He ridiculed the "paper safeguards" which Liberal Ministers tried to persuade them would amply protect Ulster Protestants under a Dublin Parliament, giving a vivid picture of the plight they would be in under a Nationalist administration, which, he declared, meant "a tyranny to which we never can and never will submit"; and then, in a pregnant passage, he summarised the Ulster case:

"Our demand is a very simple one. We ask for no privileges, but we are determined that no one shall have privileges over us. We ask for no special rights, but we claim the same rights from the same Government as every other part of the United Kingdom. We ask for nothing more; we will take nothing less. It is our inalienable right as citizens of the British Empire, and Heaven help the men who try to take it from us."

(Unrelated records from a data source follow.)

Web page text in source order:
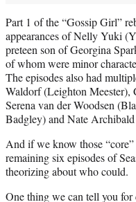
Part 1 of the “Gossip Girl”
appearances of Nelly Yuki
preteen son of Georgina
of whom were minor
The episodes also had
Waldorf (Leighton Meester),
Serena van der Woodsen
Badgley) and Nate
And if we know those “core”
remaining six episodes of
theorizing about who could.
One thing we can tell you for
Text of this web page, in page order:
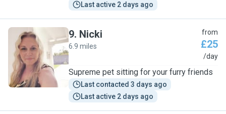
Last active 2 days ago
N
9. Nicki
6.9 miles
from
£25
/day
Supreme pet sitting for your furry friends
Last contacted 3 days ago
Last active 2 days ago
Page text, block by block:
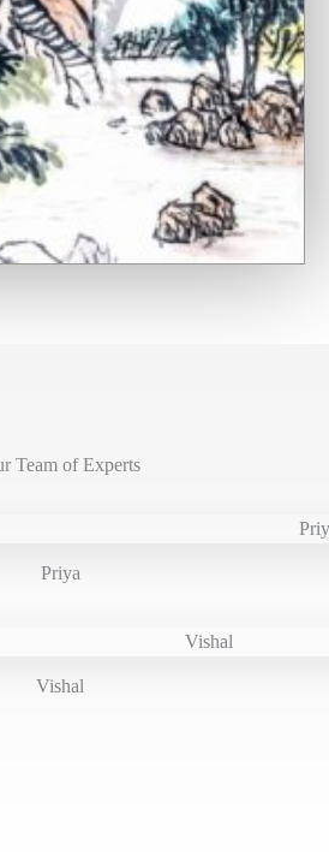
Team of Experts
Priya
Vishal
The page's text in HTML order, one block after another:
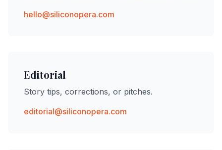
hello@siliconopera.com
Editorial
Story tips, corrections, or pitches.
editorial@siliconopera.com
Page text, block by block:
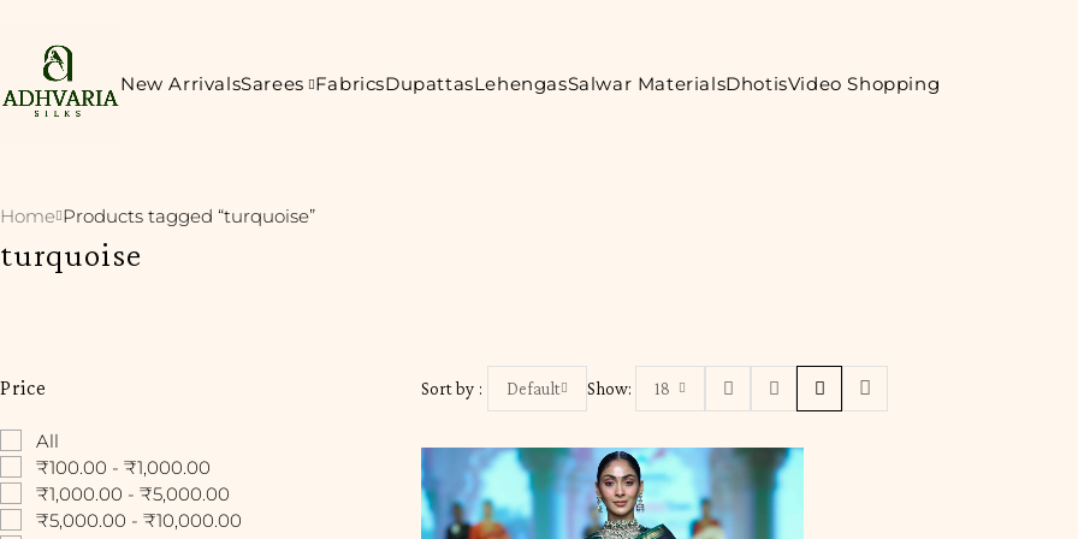
New ArrivalsSarees FabricsDupattasLehengasSalwar MaterialsDhotisVideo Shopping
turquoise
Home Products tagged “turquoise”
Price
All
₹100.00 - ₹1,000.00
₹1,000.00 - ₹5,000.00
₹5,000.00 - ₹10,000.00
Sort by Default Show: 18
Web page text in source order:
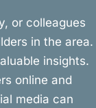
or colleagues
in the area.
insights.
online and
media can
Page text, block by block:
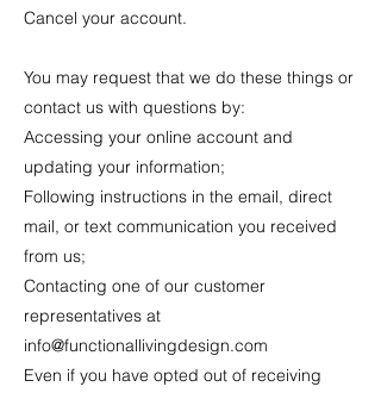
Cancel your account.
You may request that we do these things or
contact us with questions by:
Accessing your online account and
updating your information;
Following instructions in the email, direct
mail, or text communication you received
from us;
Contacting one of our customer
representatives at
info@functionallivingdesign.com
Even if you have opted out of receiving
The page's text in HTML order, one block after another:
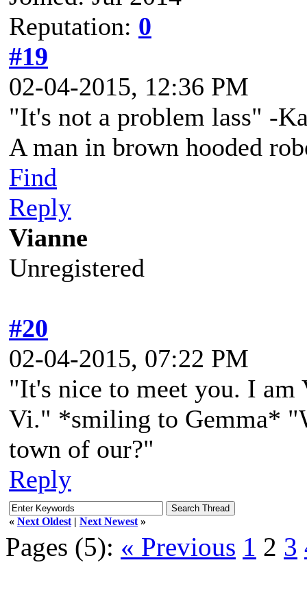
Reputation: 0
#19
02-04-2015, 12:36 PM
"It's not a problem lass" -
A man in brown hooded
Find
Reply
Vianne
Unregistered
#20
02-04-2015, 07:22 PM
"It's nice to meet you. I am
Vi." *smiling to Gemma*
town of our?"
Reply
« Next Oldest | Next Newest »
Pages (5): « Previous 1 2 3
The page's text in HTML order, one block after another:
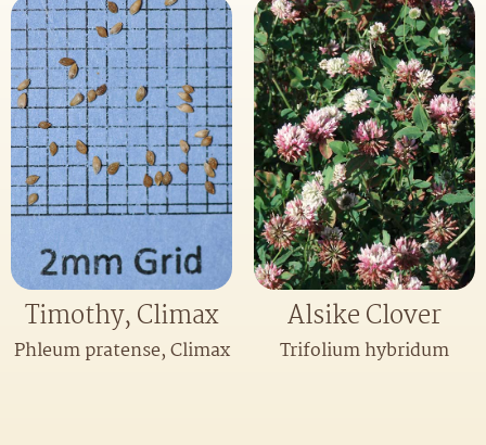
Timothy, Climax
Phleum pratense, Climax
Alsike Clover
Trifolium hybridum
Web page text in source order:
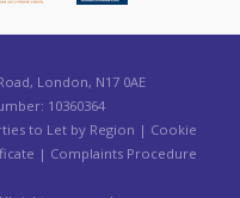
London, N17 0AE
10360364
to Let by Region | Cookie
| Complaints Procedure
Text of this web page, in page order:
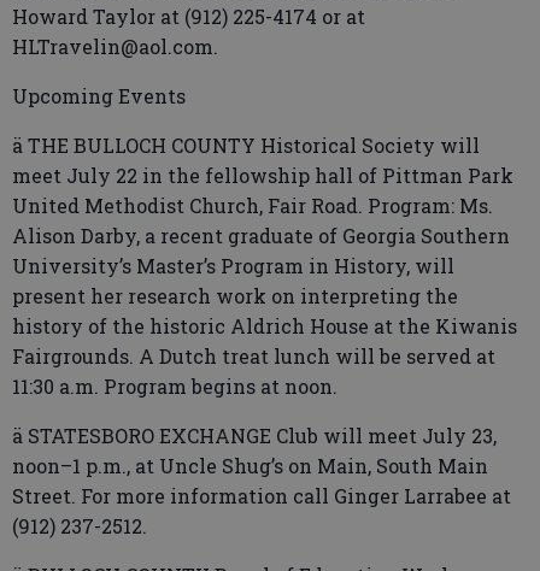
Howard Taylor at (912) 225-4174 or at
HLTravelin@aol.com.
Upcoming Events
ä THE BULLOCH COUNTY Historical Society will
meet July 22 in the fellowship hall of Pittman Park
United Methodist Church, Fair Road. Program: Ms.
Alison Darby, a recent graduate of Georgia Southern
University’s Master’s Program in History, will
present her research work on interpreting the
history of the historic Aldrich House at the Kiwanis
Fairgrounds. A Dutch treat lunch will be served at
11:30 a.m. Program begins at noon.
ä STATESBORO EXCHANGE Club will meet July 23,
noon–1 p.m., at Uncle Shug’s on Main, South Main
Street. For more information call Ginger Larrabee at
(912) 237-2512.
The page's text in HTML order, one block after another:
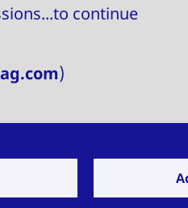
continue
)
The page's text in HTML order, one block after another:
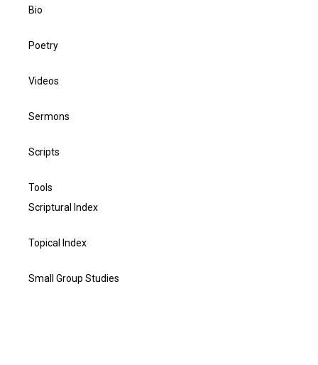
Bio
Poetry
Videos
Sermons
Scripts
Tools
Scriptural Index
Topical Index
Small Group Studies
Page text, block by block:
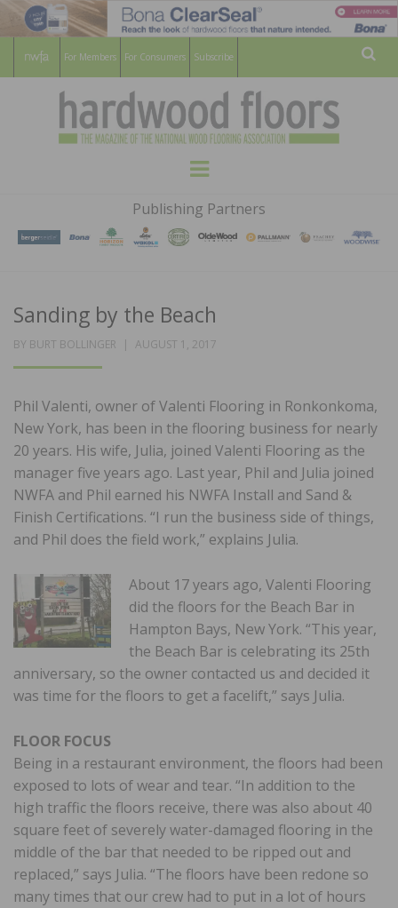
For Members For Consumers Subscribe
HARDWOOD
FLOORS
MAGAZINE
WOOD FLOORING ASSOCATION
Menu
Publishing Partners
Sanding by the Beach
BY BURT BOLLINGER
POSTED
AUGUST 1, 2017
Phil Valenti, owner of Valenti Flooring in Ronkonkoma,
New York, has been in the flooring business for nearly
20 years. His wife, Julia, joined Valenti Flooring as the
manager five years ago. Last year, Phil and Julia joined
NWFA and Phil earned his NWFA Install and Sand &
Finish Certifications. “I run the business side of things,
and Phil does the field work,” explains Julia.
About 17 years ago, Valenti Flooring
did the floors for the Beach Bar in
Hampton Bays, New York. “This year,
the Beach Bar is celebrating its 25th
anniversary, so the owner contacted us and decided it
was time for the floors to get a facelift,” says Julia.
FLOOR FOCUS
Being in a restaurant environment, the floors had been
exposed to lots of wear and tear. “In addition to the
high traffic the floors receive, there was also about 40
square feet of severely water-damaged flooring in the
middle of the bar that needed to be ripped out and
replaced,” says Julia. “The floors have been redone so
many times that our crew had to put in a lot of hours
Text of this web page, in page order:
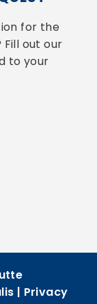
for the
out our
to your
| Privacy
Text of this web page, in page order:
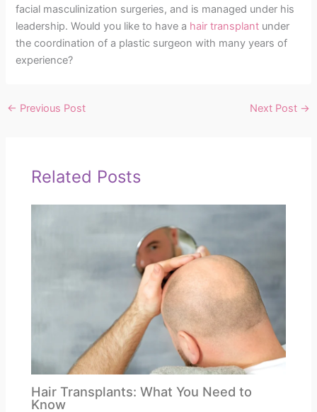
facial masculinization surgeries, and is managed under his
leadership. Would you like to have a hair transplant under
the coordination of a plastic surgeon with many years of
experience?
← Previous Post Next Post →
Related Posts
Hair Transplants: What You Need to
Know
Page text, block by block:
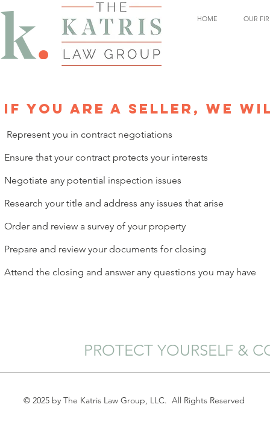
HOME OUR
IF YOU ARE A SELLER, WE
Represent you in contract negotiations
Ensure that your contract protects your interests
Negotiate any potential inspection issues
Research your title and address any issues that arise
Order and review a survey of your property
Prepare and review your documents for closing
Attend the closing and answer any questions you may have
PROTECT YOURSELF &
© 2025 by The Katris Law Group, LLC. All Rights Reserved
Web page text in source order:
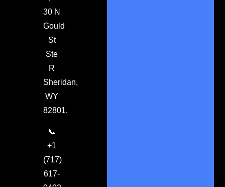
30 N
Gould
St
Ste
R
Sheridan,
WY
82801.
📞
+1
(717)
617-
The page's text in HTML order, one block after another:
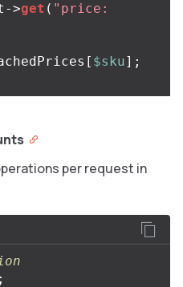
->get ( "price:
[ $sku];
per request in
;
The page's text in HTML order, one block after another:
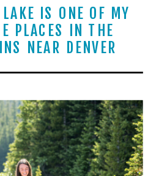
IS ONE OF MY
PLACES IN THE
NEAR DENVER
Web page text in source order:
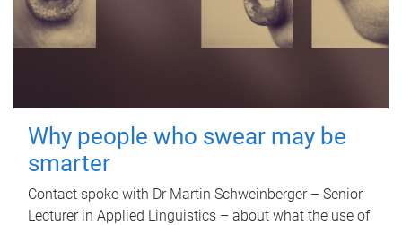
Why people who swear may be
smarter
Contact spoke with Dr Martin Schweinberger – Senior
Lecturer in Applied Linguistics – about what the use of
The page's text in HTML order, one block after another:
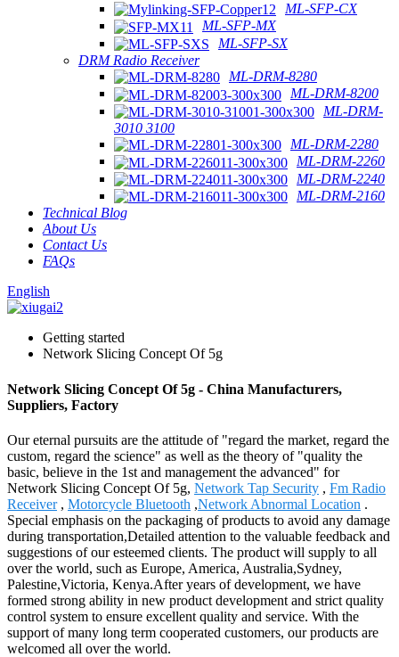
ML-SFP-CX
ML-SFP-MX
ML-SFP-SX
DRM Radio Receiver
ML-DRM-8280
ML-DRM-8200
ML-DRM-
3010 3100
ML-DRM-2280
ML-DRM-2260
ML-DRM-2240
ML-DRM-2160
Technical Blog
About Us
Contact Us
FAQs
English
Getting started
Network Slicing Concept Of 5g
Network Slicing Concept Of 5g - China Manufacturers,
Suppliers, Factory
Our eternal pursuits are the attitude of "regard the market, regard the
custom, regard the science" as well as the theory of "quality the
basic, believe in the 1st and management the advanced" for
Network Slicing Concept Of 5g, Network Tap Security , Fm Radio
Receiver, Motorcycle Bluetooth ,Network Abnormal Location .
Special emphasis on the packaging of products to avoid any damage
during transportation,Detailed attention to the valuable feedback and
suggestions of our esteemed clients. The product will supply to all
over the world, such as Europe, America, Australia,Sydney,
Palestine,Victoria, Kenya.After years of development, we have
formed strong ability in new product development and strict quality
control system to ensure excellent quality and service. With the
support of many long term cooperated customers, our products are
welcomed all over the world.
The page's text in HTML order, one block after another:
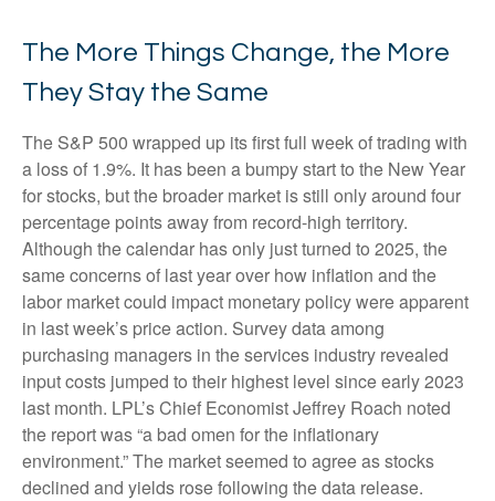
The More Things Change, the More
They Stay the Same
The S&P 500 wrapped up its first full week of trading with
a loss of 1.9%. It has been a bumpy start to the New Year
for stocks, but the broader market is still only around four
percentage points away from record-high territory.
Although the calendar has only just turned to 2025, the
same concerns of last year over how inflation and the
labor market could impact monetary policy were apparent
in last week’s price action. Survey data among
purchasing managers in the services industry revealed
input costs jumped to their highest level since early 2023
last month. LPL’s Chief Economist Jeffrey Roach noted
the report was “a bad omen for the inflationary
environment.” The market seemed to agree as stocks
declined and yields rose following the data release.
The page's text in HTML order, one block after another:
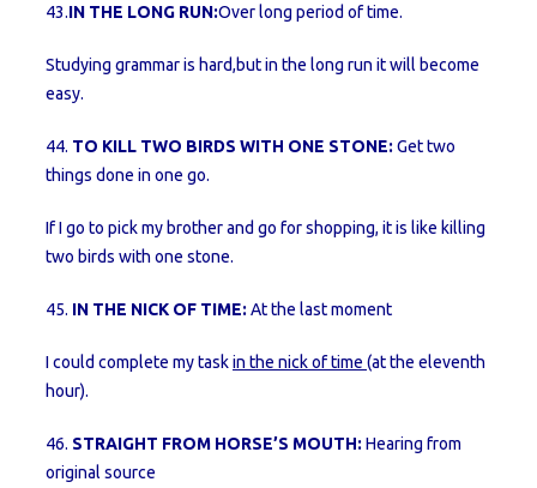
43.IN THE LONG RUN:Over long period of time.
Studying grammar is hard,but in the long run it will become
easy.
44. TO KILL TWO BIRDS WITH ONE STONE: Get two
things done in one go.
If I go to pick my brother and go for shopping, it is like killing
two birds with one stone.
45. IN THE NICK OF TIME: At the last moment
I could complete my taskin the nick of time (at the eleventh
hour).
46. STRAIGHT FROM HORSE’S MOUTH: Hearing from
original source
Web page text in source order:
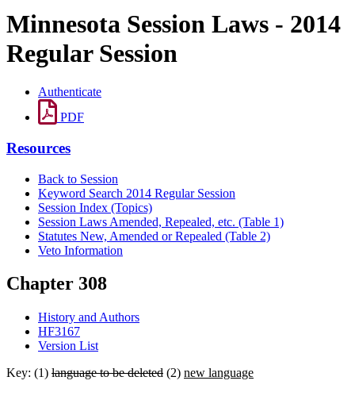
Minnesota Session Laws - 2014
Regular Session
Authenticate
PDF
Resources
Back to Session
Keyword Search 2014 Regular Session
Session Index (Topics)
Session Laws Amended, Repealed, etc. (Table 1)
Statutes New, Amended or Repealed (Table 2)
Veto Information
Chapter 308
History and Authors
HF3167
Version List
Key: (1) language to be deleted (2) new language
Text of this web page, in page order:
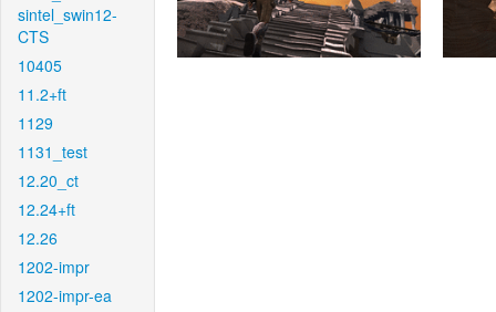
sintel_swin12-
CTS
10405
11.2+ft
1129
1131_test
12.20_ct
12.24+ft
12.26
1202-impr
1202-impr-ea
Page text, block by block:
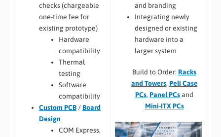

It was all no doubt a mere restatement—though an admirably lucid and forcible restatement—of doctrine with which his hearers had long been familiar. The great question still awaited an answer—how was effect to be given to this resolve, now that there was no longer hope of salvation through the sympathy and support of public opinion in Great Britain? This was what the eager listeners at Craigavon hoped in hushed expectancy to hear from their new leader. He did not disappoint them:

"Mr. Asquith, the Prime Minister, says that we are not to be allowed to put our case before the British electorate. Very well. By that determination he drives you in the ultimate result to rely upon your own strength, and we must follow all that out to its logical conclusion.... That involves something more than that we do not accept Home Rule. We must be prepared, in the event of a Home Rule Bill passing, with such measures as will carry on for ourselves the government of those districts of which we have control. We must be prepared—and time is precious in these things—the morning Home Rule passes, ourselves to become responsible for the government of the Protestant Province of Ulster. We ask your leave at the meeting of the Ulster Unionist Council, to be held on Monday, there to discuss the matter, and to set to work, to take care that at no time and at no intervening interval shall we lack a Government in Ulster, which shall be a Government either by the Imperial Parliament, or by ourselves."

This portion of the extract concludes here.